Zhang Hang, Cai Wanshi, Chen Siyu, Liang Jialong, Wang Zhanjun, Ren Yuting, Liu Wenxiu, Zhang Xiaolan, Sun Zhongsheng, Huang Xusheng
a Department of Neurology , Chinese PLA General Hospital , Beijing , China.
b Beijing Institutes of Life Science, Chinese Academy of Sciences , Beijing , China.
Amyotroph Lateral Scler Frontotemporal Degener. 2018 Aug;19(5-6):419-425. doi: 10.1080/21678421.2018.1432659. Epub 2018 Feb 7.

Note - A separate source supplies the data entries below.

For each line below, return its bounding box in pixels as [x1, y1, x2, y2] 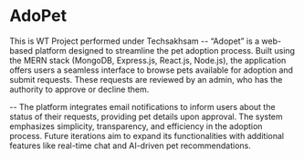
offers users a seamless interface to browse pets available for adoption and [9, 65, 294, 75]
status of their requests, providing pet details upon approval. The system [9, 111, 283, 122]
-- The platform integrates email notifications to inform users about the [9, 101, 276, 112]
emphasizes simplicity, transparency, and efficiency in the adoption [9, 120, 263, 132]
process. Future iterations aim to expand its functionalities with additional [9, 130, 285, 141]
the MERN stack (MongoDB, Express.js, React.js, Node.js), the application [9, 55, 287, 65]
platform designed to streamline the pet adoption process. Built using [35, 45, 295, 55]
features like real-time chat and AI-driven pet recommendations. [9, 140, 251, 151]

We investigated all coding regions of 17 known amyotrophic lateral sclerosis (ALS)-related genes in 311 sporadic ALS patients who were of Chinese ancestry using next-generation sequencing technology. All nonsynonymous variants identified were confirmed by Sanger sequencing. 29 (9.32%) patients harbored at least one pathogenic or likely pathogenic variants. Nine (2.8%) patients harbored two or three variants which frequency <1% in population databases that may be related to oligogenic pathogenesis. A higher allele frequency was observed in East Asian than in European patients for the majority variants identified in this screening, which may indicate that genetic factors are responsible for the different clinical characteristics between Chinese and European ALS patients. Our study reports the results of extensive genetic screening and is the first to investigate the possible oligogenic pathogenesis in Chinese sporadic ALS patients. These findings are useful for exploring ALS pathogenesis and treatment strategies.
我们使用下一代测序技术,对311名具有中国血统的散发性肌萎缩侧索硬化症(ALS)患者中17个已知的与ALS相关基因的所有编码区进行了研究。所有鉴定出的非同义变异均通过桑格测序进行了确认。29名(9.32%)患者携带至少一种致病性或可能致病性变异。9名(2.8%)患者携带两个或三个在人群数据库中频率<1%的变异,这些变异可能与寡基因发病机制有关。在此次筛查中鉴定出的大多数变异,东亚患者的等位基因频率高于欧洲患者,这可能表明遗传因素导致了中国和欧洲ALS患者临床特征的差异。我们的研究报告了广泛基因筛查的结果,并且首次对中国散发性ALS患者中可能的寡基因发病机制进行了研究。这些发现有助于探索ALS的发病机制和治疗策略。